Some fled their home country decades ago during the Soviet invasion, while other Afghans sought refuge in Pakistan when the Taliban retook Afghanistan in 2021, implementing its oppressive rule.
Last October, Pakistan gave undocumented Afghans weeks to leave or face deportation, claiming Afghan nationals carried out 14 of 24 major terrorist attacks in Pakistan last year.

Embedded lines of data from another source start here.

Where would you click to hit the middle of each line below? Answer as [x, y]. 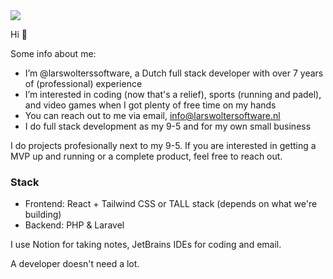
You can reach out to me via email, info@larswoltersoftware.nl [152, 115]
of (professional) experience [83, 83]
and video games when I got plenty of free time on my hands [150, 105]
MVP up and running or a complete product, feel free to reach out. [146, 156]
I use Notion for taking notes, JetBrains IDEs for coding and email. [146, 245]
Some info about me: [53, 53]
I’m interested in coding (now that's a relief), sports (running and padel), [173, 94]
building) [43, 215]

Between September 15, 2023 and the end of June about 650,000 Afghans had returned home, according to the UNHCR. About 32,000 of them were deported.
They’re returning to a country under the control of a militant regime that has imposed a form of gender apartheid and where millions live in poverty.
A UN report published Tuesday detailed human rights violations by the Taliban’s so-called morality police – which have disproportionately targeted women and girls – creating a “climate of fear and intimidation” in Afghanistan.
Moniza Kakar, a lawyer who helps Afghan migrants navigate Pakistan’s legal system, said the POR card extension will not provide stability for all refugees.
“Afghan communities that I have spoken to are still concerned since there are many instances of households where a man might have a POR card and his wife and kids would have no documentation,” Kakar told CNN.
“There is still a huge worry amongst families of being split because of these issues of documentation.”
The extension of POR cards by Pakistan is a relief for many Afghan refugees, as their absence would have potentially led to their deportation. Despite this, Pakistan is still home to over 3 million Afghan refugees, many of whom have lived there for decades.
The extension of POR cards for Afghan refugees in Pakistan is significant, especially considering the tense relationship between the two nations and the previous threats of deportation.